Tapeworms are not a common problem and since the common flea is part of the life cycle of the most common tapes treating for fleas will go a long way to preventing tapes.
Ivomec can also be used in the treament of demodectic (red) mange as well with a daily treatment protocol. The exact rates escape me at the moment and like all things demodectic it needs to be caught in time or the cure will not be effective.


----------



## GoldenMom

Patty0315 said:


> As for me not to goof. I have safe guard here which is
> 
> suspension 10% {100mg/ml}
> 
> Also have ivermectin which is which is 1.87%
> 
> Pyrantel paste{pyrantel pamoate} which is 3.60 grams pyrantel base in 18.8 grams of paste.
> 
> What would be the dosing for every ten pounds of dog?
> 
> 
> Thanks, Patty


Safeguard=Fenbendazole=227mg/10#=2.27ml/10# (yes dogs get 10X the dose per pound compared to horses)

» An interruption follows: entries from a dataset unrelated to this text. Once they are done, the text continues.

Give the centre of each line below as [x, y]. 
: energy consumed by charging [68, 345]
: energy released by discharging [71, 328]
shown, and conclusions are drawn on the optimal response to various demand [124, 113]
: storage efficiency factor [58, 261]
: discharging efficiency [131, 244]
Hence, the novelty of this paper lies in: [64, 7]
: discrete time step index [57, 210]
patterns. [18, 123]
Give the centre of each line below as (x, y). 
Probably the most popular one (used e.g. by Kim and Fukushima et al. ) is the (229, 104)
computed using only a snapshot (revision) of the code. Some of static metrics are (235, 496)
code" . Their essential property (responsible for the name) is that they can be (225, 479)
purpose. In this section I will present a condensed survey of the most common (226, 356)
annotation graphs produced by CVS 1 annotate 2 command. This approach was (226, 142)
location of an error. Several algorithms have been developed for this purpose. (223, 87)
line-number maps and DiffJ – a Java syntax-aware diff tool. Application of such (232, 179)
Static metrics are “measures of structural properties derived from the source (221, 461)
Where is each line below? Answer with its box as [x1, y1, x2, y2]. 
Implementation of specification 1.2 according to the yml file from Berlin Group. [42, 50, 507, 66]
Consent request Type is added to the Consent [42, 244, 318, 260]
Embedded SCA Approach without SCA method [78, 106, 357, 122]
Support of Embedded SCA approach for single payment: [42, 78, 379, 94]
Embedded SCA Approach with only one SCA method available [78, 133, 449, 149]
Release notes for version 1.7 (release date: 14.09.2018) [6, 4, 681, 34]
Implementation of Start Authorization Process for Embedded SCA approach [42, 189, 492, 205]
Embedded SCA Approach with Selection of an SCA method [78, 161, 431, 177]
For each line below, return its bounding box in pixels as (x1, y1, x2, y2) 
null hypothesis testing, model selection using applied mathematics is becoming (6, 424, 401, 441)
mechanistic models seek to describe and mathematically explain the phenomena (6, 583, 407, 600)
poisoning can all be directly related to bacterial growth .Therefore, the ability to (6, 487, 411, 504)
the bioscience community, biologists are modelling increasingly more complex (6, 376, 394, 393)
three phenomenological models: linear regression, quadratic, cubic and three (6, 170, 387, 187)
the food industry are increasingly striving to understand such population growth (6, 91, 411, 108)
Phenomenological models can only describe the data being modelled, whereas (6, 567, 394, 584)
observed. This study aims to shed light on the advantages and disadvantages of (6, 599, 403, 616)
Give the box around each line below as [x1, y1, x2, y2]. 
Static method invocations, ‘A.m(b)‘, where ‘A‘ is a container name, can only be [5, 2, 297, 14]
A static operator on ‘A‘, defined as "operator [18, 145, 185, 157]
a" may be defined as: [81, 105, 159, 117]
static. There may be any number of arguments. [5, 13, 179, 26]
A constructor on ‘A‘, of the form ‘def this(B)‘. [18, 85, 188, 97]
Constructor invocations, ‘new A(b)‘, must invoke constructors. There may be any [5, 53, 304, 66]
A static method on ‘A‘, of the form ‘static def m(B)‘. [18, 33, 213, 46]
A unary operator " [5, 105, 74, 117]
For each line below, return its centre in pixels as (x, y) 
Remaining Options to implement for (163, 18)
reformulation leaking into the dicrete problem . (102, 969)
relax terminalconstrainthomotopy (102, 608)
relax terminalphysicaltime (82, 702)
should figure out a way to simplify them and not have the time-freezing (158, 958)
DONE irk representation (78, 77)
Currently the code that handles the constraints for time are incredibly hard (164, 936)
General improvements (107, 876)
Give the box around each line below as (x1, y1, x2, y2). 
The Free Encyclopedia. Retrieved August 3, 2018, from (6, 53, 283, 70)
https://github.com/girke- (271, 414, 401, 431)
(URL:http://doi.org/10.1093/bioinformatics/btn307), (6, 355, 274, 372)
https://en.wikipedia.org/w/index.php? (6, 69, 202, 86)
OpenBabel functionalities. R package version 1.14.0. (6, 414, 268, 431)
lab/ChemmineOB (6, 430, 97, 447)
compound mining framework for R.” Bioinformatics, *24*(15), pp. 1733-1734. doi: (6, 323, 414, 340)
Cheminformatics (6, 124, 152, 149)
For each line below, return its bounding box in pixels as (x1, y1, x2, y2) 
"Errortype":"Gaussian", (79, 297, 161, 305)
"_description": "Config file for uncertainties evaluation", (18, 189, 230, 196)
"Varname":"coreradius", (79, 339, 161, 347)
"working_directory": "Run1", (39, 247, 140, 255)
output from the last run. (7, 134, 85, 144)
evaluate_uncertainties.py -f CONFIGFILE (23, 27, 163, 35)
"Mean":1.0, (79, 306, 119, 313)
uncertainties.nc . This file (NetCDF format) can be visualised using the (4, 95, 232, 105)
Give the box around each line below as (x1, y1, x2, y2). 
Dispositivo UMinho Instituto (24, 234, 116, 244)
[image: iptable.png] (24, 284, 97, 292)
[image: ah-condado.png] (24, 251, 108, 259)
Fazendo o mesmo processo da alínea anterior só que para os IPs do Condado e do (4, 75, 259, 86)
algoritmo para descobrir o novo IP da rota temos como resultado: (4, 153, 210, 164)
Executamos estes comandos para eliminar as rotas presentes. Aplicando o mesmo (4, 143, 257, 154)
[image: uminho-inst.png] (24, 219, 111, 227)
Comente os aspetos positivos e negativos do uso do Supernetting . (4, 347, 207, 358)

Ivermectin-Basically a dog and a horse get the same dosage per pound for intestinal parasite removal (heartworm prevention=much less needed). It's going to be awfully hard to dose. There's approximately 6cc of paste in each tube and each cc=~20000mcg (20mg), so each cc would do ~200# of dog. The liquid would be MUCH easier for you!!!!

Pyrantel-each tube contains 3600mg and 22.7mg/10# of dog is needed=so each tube would do ~1600# of dog. There is supposed to be 20ml in each tube so 1 ml would do an 80# dog.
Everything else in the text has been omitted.